WORK TO COMPLETE: Print all the records below exactly as they stand, but leave out the pictures.

INFORMATION SUPPLIED Block Start

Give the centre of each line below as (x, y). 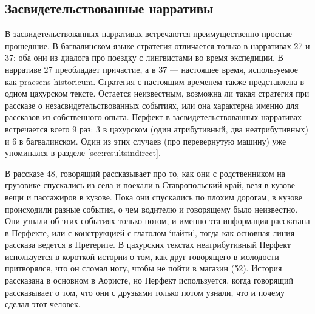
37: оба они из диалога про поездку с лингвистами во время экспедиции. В (144, 57)
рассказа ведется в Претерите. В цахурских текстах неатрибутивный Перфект (148, 244)
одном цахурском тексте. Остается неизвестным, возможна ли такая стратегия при (157, 93)
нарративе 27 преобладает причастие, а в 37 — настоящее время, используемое (152, 69)
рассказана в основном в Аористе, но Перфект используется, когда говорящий (149, 280)
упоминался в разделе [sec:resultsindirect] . (83, 153)
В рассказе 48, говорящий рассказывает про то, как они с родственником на (145, 173)
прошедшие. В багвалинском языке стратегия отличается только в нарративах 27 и (157, 45)
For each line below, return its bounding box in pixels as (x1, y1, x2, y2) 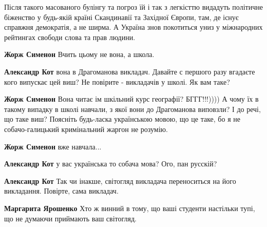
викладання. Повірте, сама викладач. (4, 185, 119, 196)
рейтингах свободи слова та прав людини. (4, 31, 136, 42)
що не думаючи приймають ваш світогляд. (4, 213, 137, 223)
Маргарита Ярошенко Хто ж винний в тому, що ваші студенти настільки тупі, (4, 202, 255, 213)
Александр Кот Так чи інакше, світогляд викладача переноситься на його (4, 175, 236, 186)
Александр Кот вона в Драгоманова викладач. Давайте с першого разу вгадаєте (4, 66, 255, 77)
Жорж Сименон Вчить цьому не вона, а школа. (4, 49, 155, 60)
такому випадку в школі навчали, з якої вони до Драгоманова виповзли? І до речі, (4, 103, 261, 114)
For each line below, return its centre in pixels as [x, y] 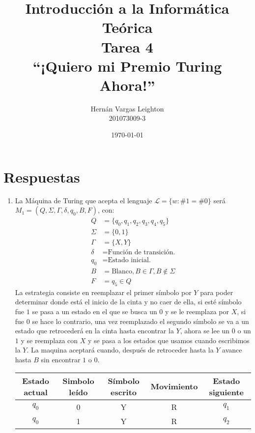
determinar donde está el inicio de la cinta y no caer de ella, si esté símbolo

INFORMATION SUPPLIED Block End

RESPONSE BELOW:
Give the centre of each line below as (x, y). 
37: оба они из диалога про поездку с лингвистами во время экспедиции. В (144, 57)
рассказа ведется в Претерите. В цахурских текстах неатрибутивный Перфект (148, 244)
одном цахурском тексте. Остается неизвестным, возможна ли такая стратегия при (157, 93)
нарративе 27 преобладает причастие, а в 37 — настоящее время, используемое (152, 69)
рассказана в основном в Аористе, но Перфект используется, когда говорящий (149, 280)
упоминался в разделе [sec:resultsindirect] . (83, 153)
В рассказе 48, говорящий рассказывает про то, как они с родственником на (145, 173)
прошедшие. В багвалинском языке стратегия отличается только в нарративах 27 и (157, 45)
For each line below, return its bounding box in pixels as (x1, y1, x2, y2) 
викладання. Повірте, сама викладач. (4, 185, 119, 196)
рейтингах свободи слова та прав людини. (4, 31, 136, 42)
що не думаючи приймають ваш світогляд. (4, 213, 137, 223)
Маргарита Ярошенко Хто ж винний в тому, що ваші студенти настільки тупі, (4, 202, 255, 213)
Александр Кот Так чи інакше, світогляд викладача переноситься на його (4, 175, 236, 186)
Александр Кот вона в Драгоманова викладач. Давайте с першого разу вгадаєте (4, 66, 255, 77)
Жорж Сименон Вчить цьому не вона, а школа. (4, 49, 155, 60)
такому випадку в школі навчали, з якої вони до Драгоманова виповзли? І до речі, (4, 103, 261, 114)
For each line below, return its centre in pixels as [x, y] 
determinar donde está el inicio de la cinta y no caer de ella, si esté símbolo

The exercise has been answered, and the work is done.